Furthermore, comparing floating point formats for equality is almost never a good idea. Instead, compare the difference between two numbers to a epsilon value:
if (fabs(a-b) < 0.001)
/* consider them equal */
You might want to scale your epsilon so that it matches the scale of your problem; since float really only supports about seven digits of precision, this comparison wouldn't work well:
if (fabsf(123456789 - 123456789.1) < 0.5)
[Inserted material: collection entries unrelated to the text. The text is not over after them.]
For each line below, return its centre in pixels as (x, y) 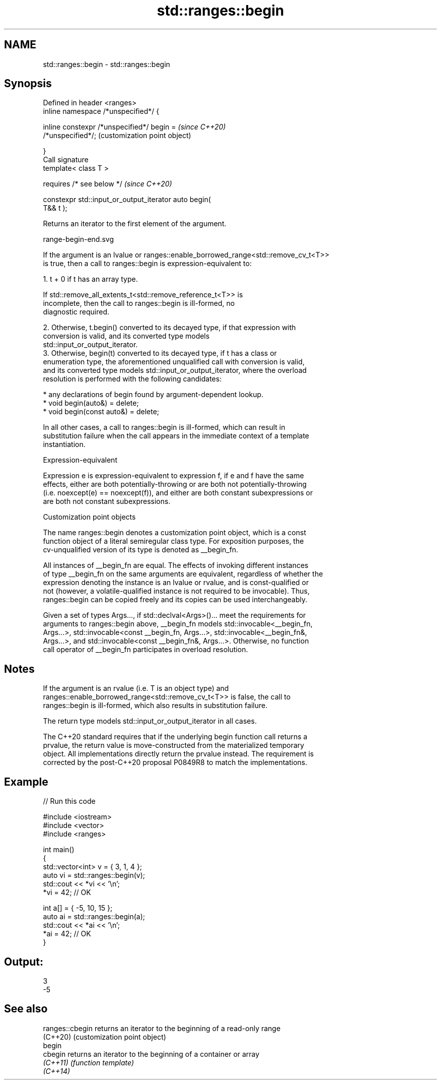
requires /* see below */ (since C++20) (107, 184)
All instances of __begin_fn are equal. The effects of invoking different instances (176, 565)
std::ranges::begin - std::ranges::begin (106, 64)
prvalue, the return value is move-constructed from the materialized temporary (174, 745)
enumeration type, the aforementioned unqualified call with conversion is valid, (174, 362)
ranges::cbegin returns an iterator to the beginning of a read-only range (162, 1028)
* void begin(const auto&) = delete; (101, 412)
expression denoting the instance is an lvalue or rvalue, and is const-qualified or (176, 583)
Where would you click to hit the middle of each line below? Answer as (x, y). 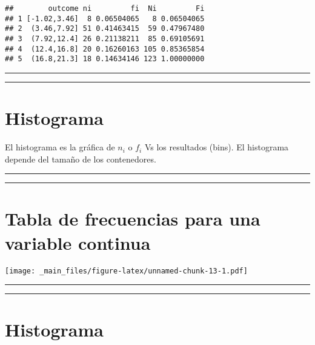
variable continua (78, 242)
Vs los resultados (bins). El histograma (217, 147)
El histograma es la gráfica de (60, 147)
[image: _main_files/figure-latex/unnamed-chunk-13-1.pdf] (126, 271)
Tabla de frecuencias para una (133, 219)
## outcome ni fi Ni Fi (105, 8)
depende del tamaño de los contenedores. (81, 159)
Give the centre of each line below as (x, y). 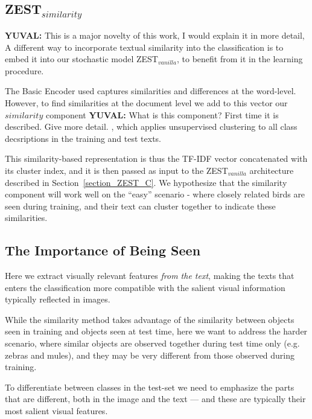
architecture (272, 170)
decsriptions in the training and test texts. (83, 138)
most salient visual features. (56, 411)
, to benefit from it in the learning (240, 59)
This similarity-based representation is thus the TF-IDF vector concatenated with (156, 158)
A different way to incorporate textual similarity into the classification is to (144, 47)
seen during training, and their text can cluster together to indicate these (140, 206)
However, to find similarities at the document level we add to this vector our (146, 102)
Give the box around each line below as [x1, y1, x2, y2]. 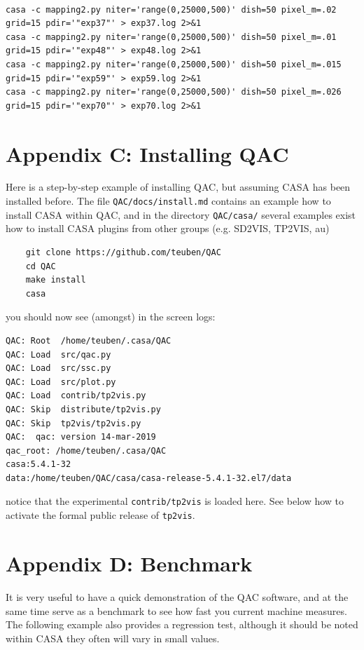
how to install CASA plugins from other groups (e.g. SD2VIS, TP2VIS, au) [6, 221, 330, 236]
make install [25, 275, 86, 285]
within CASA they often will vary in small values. [6, 630, 220, 645]
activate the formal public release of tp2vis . [6, 508, 195, 522]
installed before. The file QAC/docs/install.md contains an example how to [6, 194, 331, 208]
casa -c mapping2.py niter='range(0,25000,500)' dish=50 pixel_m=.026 [6, 87, 342, 97]
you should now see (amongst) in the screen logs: [6, 309, 216, 324]
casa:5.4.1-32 [6, 459, 71, 470]
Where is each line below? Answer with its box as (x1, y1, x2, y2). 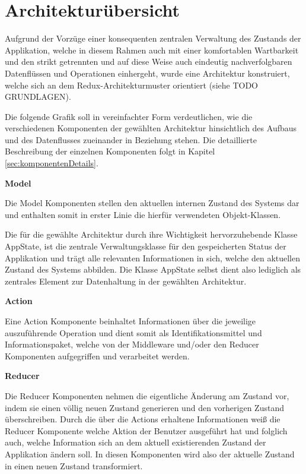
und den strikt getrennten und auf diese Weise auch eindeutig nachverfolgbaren (5, 55, 292, 68)
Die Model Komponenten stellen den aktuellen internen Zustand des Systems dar (5, 197, 299, 209)
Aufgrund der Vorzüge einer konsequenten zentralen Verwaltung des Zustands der (5, 32, 301, 45)
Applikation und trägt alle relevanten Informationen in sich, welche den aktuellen (5, 251, 301, 264)
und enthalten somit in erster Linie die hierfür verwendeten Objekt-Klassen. (5, 208, 281, 220)
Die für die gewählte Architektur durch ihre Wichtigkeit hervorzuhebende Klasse (5, 228, 298, 241)
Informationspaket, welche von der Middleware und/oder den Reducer (5, 338, 259, 350)
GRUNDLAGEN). (5, 90, 71, 103)
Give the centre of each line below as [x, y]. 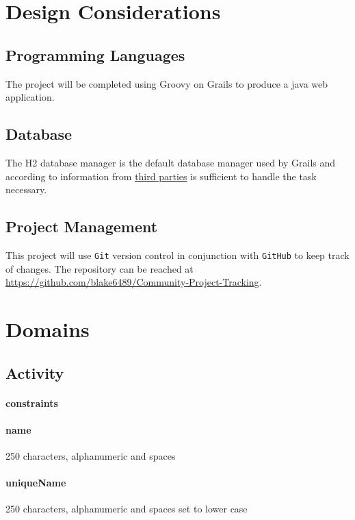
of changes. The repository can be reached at [100, 268]
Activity [35, 372]
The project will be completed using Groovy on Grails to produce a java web [167, 83]
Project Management [82, 226]
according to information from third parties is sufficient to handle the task [161, 176]
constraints [32, 403]
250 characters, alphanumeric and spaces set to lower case [127, 509]
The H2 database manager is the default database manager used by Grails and [171, 162]
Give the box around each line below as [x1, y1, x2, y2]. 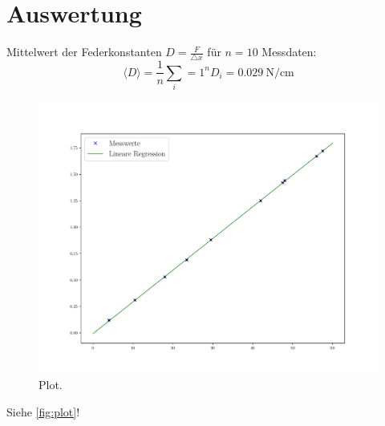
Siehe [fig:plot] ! [6, 403, 80, 420]
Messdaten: [261, 43, 317, 60]
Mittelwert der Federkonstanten [6, 43, 162, 60]
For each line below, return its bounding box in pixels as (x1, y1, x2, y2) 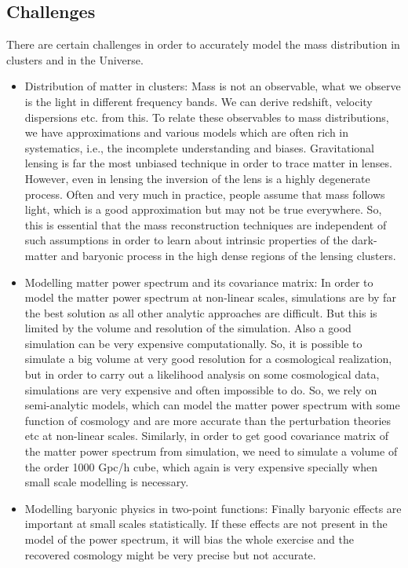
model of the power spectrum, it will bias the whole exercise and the (24, 531, 354, 548)
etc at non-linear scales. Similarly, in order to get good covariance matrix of (24, 427, 388, 444)
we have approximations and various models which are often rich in (24, 124, 349, 141)
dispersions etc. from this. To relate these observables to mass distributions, (24, 108, 389, 125)
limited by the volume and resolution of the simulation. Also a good (24, 320, 352, 336)
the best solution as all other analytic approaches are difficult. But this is (24, 304, 377, 321)
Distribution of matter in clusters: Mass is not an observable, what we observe (24, 78, 401, 94)
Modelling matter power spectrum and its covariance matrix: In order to (24, 273, 373, 290)
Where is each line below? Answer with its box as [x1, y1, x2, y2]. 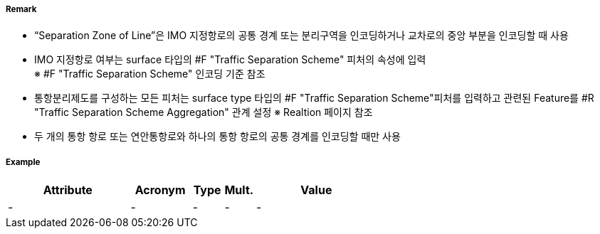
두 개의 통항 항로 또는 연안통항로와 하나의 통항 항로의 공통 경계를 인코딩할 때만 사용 [34, 130, 401, 143]
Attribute [43, 183, 93, 198]
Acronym [135, 183, 186, 198]
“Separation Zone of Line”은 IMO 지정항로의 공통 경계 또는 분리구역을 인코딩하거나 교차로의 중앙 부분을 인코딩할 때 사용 [34, 29, 569, 42]
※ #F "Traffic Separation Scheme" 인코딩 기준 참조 [34, 68, 265, 80]
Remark [6, 4, 37, 14]
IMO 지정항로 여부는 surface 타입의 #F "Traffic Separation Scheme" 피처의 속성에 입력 [34, 53, 426, 66]
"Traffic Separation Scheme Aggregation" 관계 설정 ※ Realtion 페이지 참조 [34, 106, 373, 119]
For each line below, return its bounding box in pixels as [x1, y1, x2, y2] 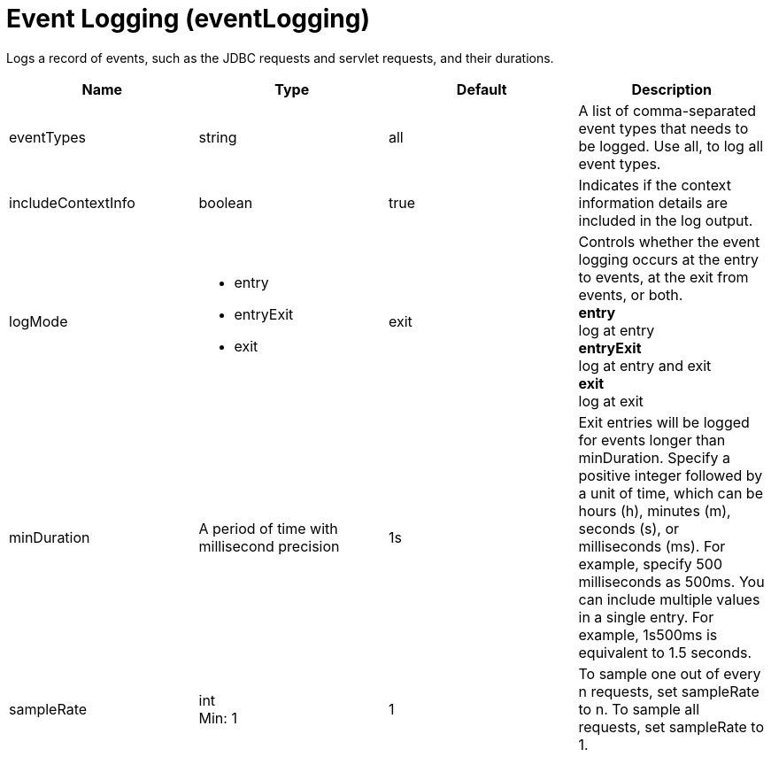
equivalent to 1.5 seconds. [578, 643, 752, 661]
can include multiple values [578, 590, 760, 608]
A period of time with [198, 519, 338, 537]
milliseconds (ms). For [578, 537, 726, 555]
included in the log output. [578, 211, 753, 229]
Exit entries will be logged [578, 413, 750, 431]
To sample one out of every [578, 664, 761, 683]
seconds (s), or [578, 519, 680, 537]
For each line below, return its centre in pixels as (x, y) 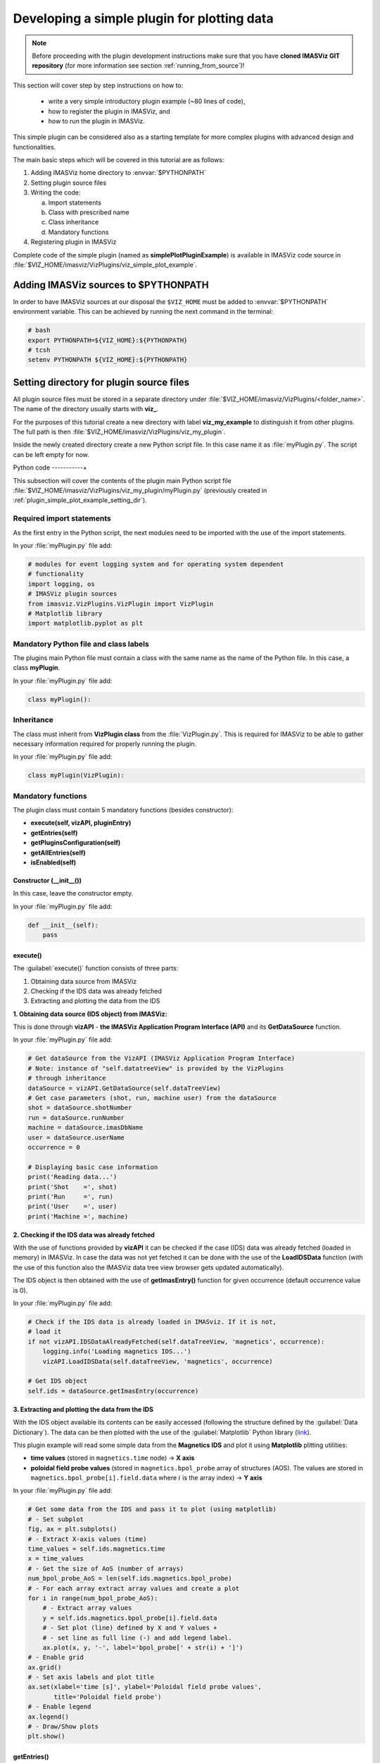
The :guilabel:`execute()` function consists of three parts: (96, 968)
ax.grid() (45, 1667)
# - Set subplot (56, 1519)
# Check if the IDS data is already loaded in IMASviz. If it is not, (152, 1322)
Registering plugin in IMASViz (74, 242)
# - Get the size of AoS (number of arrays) (106, 1568)
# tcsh (39, 350)
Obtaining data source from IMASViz (84, 981)
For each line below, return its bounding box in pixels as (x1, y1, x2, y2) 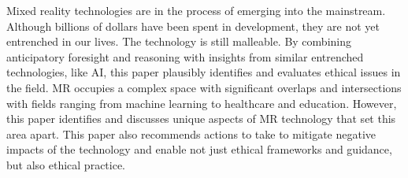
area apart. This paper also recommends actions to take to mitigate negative (6, 125, 376, 142)
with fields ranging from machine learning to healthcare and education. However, (6, 95, 397, 111)
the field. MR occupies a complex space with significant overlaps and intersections (6, 79, 402, 95)
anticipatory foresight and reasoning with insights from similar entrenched (6, 48, 364, 65)
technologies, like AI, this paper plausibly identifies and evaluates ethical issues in (6, 64, 401, 80)
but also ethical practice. (6, 156, 126, 172)
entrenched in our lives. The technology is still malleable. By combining (6, 33, 351, 50)
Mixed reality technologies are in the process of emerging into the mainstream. (6, 2, 386, 18)
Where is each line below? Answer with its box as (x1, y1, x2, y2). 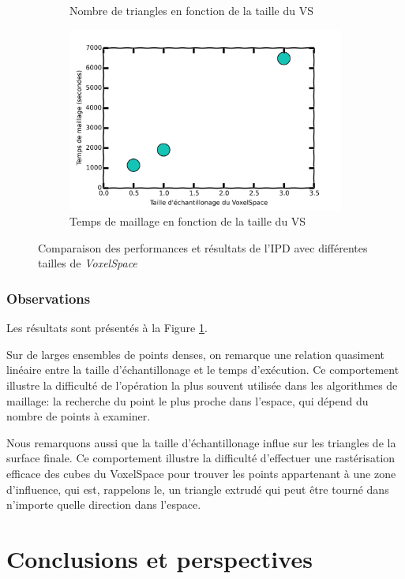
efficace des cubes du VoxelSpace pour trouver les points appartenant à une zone (6, 465, 396, 482)
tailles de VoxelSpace (38, 255, 137, 271)
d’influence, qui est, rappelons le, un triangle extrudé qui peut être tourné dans (6, 480, 389, 497)
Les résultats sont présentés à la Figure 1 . (6, 319, 208, 336)
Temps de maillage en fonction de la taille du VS (69, 213, 306, 230)
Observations (6, 289, 91, 308)
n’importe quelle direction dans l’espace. (6, 496, 201, 513)
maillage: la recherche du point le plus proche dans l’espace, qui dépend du (6, 392, 369, 409)
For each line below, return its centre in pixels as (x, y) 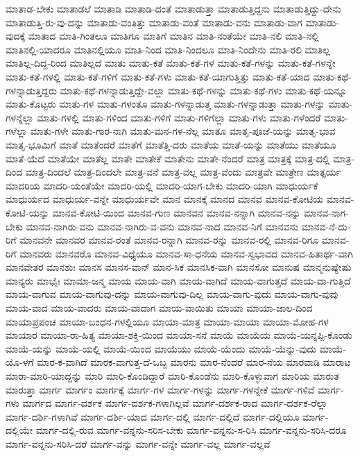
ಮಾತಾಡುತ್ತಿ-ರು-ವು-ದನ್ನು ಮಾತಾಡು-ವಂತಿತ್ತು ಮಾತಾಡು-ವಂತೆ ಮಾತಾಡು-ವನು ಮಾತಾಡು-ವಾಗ (154, 22)
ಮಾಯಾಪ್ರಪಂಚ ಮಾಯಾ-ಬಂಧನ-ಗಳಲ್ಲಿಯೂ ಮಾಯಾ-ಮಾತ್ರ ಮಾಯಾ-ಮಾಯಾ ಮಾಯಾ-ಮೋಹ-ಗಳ (167, 321)
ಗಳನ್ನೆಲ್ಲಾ (20, 117)
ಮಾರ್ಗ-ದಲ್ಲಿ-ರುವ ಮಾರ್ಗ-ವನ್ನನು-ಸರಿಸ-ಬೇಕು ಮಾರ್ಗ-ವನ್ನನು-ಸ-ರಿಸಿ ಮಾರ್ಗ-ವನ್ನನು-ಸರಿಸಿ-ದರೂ (191, 430)
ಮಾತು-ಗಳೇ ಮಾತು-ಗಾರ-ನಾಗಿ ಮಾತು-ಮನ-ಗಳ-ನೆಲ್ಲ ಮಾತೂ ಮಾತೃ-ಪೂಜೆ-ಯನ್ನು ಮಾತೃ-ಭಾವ (183, 131)
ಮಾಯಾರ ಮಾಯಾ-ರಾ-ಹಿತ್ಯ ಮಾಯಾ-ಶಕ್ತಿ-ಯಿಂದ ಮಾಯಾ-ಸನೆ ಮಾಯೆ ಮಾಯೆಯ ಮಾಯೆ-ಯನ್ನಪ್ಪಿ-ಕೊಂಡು (179, 335)
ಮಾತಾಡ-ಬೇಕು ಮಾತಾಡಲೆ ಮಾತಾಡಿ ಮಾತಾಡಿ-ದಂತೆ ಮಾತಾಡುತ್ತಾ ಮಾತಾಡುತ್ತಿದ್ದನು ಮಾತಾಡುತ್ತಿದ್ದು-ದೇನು (173, 8)
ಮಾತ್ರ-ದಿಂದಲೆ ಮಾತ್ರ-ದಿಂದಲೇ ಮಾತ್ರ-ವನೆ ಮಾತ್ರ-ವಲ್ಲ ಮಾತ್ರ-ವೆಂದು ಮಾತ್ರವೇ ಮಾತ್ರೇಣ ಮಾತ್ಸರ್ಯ (183, 172)
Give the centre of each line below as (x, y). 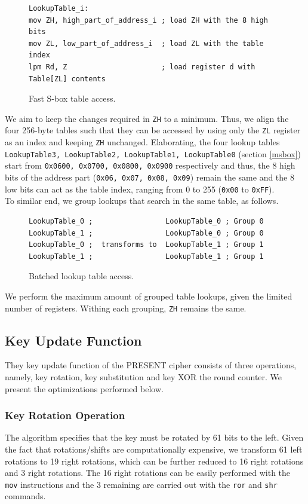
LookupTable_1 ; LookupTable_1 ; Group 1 (146, 256)
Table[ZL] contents (67, 79)
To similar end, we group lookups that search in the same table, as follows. (142, 201)
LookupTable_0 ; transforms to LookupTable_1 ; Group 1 (146, 245)
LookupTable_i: (59, 8)
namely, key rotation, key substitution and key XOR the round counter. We (144, 376)
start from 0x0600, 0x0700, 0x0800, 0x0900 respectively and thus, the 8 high (150, 165)
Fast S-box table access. (72, 98)
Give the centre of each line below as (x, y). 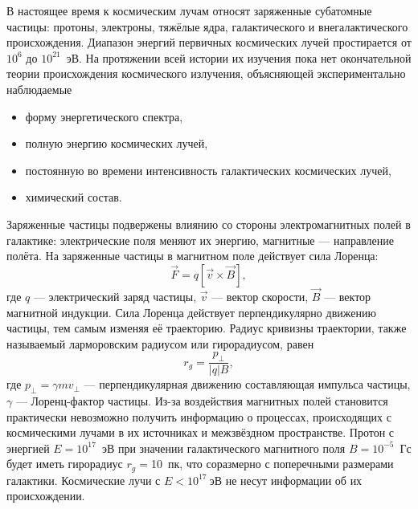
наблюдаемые (39, 89)
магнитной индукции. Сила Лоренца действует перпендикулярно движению (191, 312)
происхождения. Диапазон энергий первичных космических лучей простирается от (209, 42)
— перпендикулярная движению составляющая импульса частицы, (247, 384)
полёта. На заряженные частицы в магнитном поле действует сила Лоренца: (193, 256)
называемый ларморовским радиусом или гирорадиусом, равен (160, 343)
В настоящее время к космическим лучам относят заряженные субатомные (189, 10)
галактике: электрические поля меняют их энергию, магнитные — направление (200, 240)
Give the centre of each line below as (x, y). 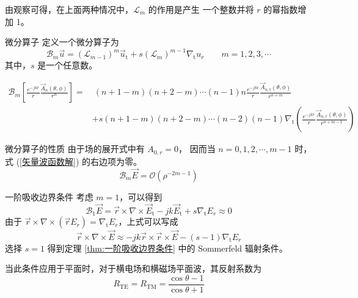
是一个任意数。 (68, 65)
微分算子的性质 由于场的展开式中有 (75, 149)
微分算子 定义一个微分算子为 (62, 42)
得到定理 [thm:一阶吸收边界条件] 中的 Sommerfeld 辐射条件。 (167, 248)
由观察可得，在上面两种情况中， (69, 9)
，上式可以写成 (148, 221)
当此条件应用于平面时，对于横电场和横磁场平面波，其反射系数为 (133, 268)
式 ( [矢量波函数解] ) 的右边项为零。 (74, 161)
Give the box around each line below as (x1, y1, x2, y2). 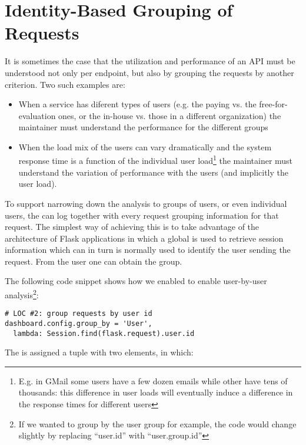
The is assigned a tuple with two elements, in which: (5, 346, 194, 358)
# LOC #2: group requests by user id (5, 309, 152, 318)
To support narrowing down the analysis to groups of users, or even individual (5, 197, 287, 209)
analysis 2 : (5, 287, 39, 301)
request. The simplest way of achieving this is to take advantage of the (5, 220, 260, 233)
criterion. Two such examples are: (5, 78, 125, 90)
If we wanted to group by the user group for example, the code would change (18, 417, 297, 430)
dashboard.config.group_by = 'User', (5, 319, 152, 328)
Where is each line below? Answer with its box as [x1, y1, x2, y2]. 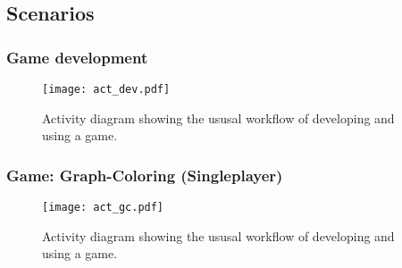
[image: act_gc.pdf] [42, 201, 164, 214]
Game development [6, 46, 148, 68]
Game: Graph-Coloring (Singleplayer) [6, 163, 283, 186]
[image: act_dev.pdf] [42, 83, 171, 96]
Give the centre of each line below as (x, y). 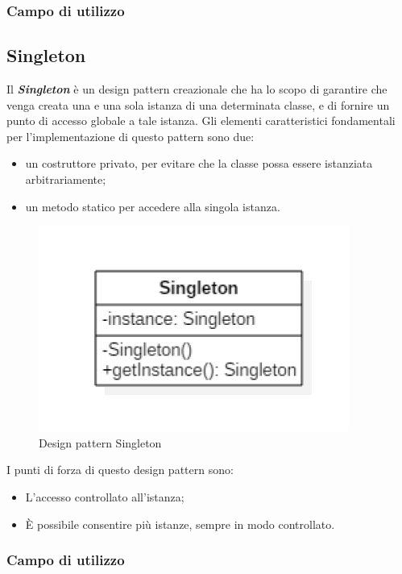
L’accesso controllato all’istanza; (105, 496)
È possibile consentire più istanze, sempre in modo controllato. (180, 524)
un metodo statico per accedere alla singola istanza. (153, 206)
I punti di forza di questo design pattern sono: (120, 470)
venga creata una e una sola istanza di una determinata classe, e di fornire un (198, 104)
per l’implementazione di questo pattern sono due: (131, 136)
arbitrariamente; (66, 179)
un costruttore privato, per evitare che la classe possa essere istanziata (199, 163)
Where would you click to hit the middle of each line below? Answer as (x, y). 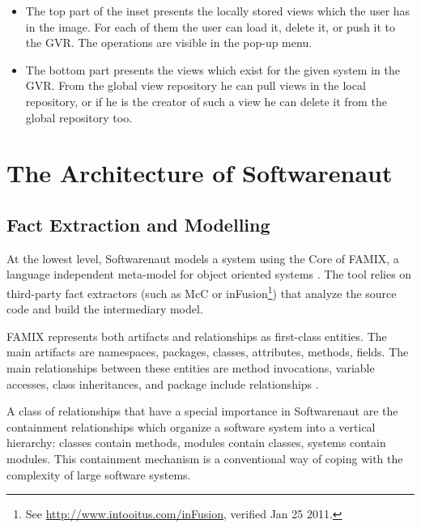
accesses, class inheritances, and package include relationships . (163, 383)
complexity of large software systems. (99, 474)
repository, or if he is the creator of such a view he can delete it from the (206, 101)
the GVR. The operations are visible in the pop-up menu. (169, 43)
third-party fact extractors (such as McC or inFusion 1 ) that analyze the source (202, 292)
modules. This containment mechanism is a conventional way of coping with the (205, 458)
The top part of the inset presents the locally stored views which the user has (218, 11)
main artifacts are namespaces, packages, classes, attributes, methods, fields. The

/* oops! fabsf(3) used to force float */
/* and float can't tell the difference */
You might want to find a good introduction to numerical analysis. (Incidentally, one of my favorite classes back in school. :)
update
The core of the problem is your while(x == b). I fixed that and a few smaller problems, and this code seems to work:
#include
#include
#include
#define PI 3.141592653
float funtion_(float a, float x)
{
float result = 0;
result = a * (sin(PI * x));
return result;
}
int main()
{
float A = 4.875; //average of the digits of the identification card
float a = 0.0, b = 1.0; //maximum and minimum values of the interval [a, b]
float h = 0;
float N;
float Max, x;
float sin_;
float inf;
printf("\ninput the inf value: ");
scanf("%f", &inf);
printf("\ninput the N value: ");
scanf("%f", &N);
h = (b - a) / N;
x = a - h;
Max = -inf;
do {
x = x + h;
sin_ = funtion_(A, x);
if (sin_ >= Max) {
Max = sin_;
printf("\n new Max: %f found at A: %f x: %f\n", Max, A, x);
}
} while (x < b);
printf("Maximum value: %.5f\n", Max);
return 0;
}
Running this program with some small inputs:
$ ./localmax
input the inf value: 1
input the N value: 10
new Max: 0.000000 found at A: 4.875000 x: 0.000000
new Max: 1.506458 found at A: 4.875000 x: 0.100000
new Max: 2.865453 found at A: 4.875000 x: 0.200000
new Max: 3.943958 found at A: 4.875000 x: 0.300000
new Max: 4.636401 found at A: 4.875000 x: 0.400000
new Max: 4.875000 found at A: 4.875000 x: 0.500000
Maximum value: 4.87500
$
You are doing your calculations, in particular the initialisation of h, with integer arithmetic. So in the statement:
h = (b-a) / N;
a, b, and N are all integers so the expression is evaluated as an integer expression, and then converted to a float for assignment to h. You will probably find that the value of h is zero. Try adding the following line after the calculation of h:
printf("h = %f\n", h);
After you've fixed that by doing the calculations with floating point, you need to fix your while loop. The condition x = b is definitely not what you want (I noticed it was originally x == b before your formatting edit, but that's not right either).
Should the while condition be: while(x <= b)
while (x = b);
There is no way to exit the loop. b is always 1.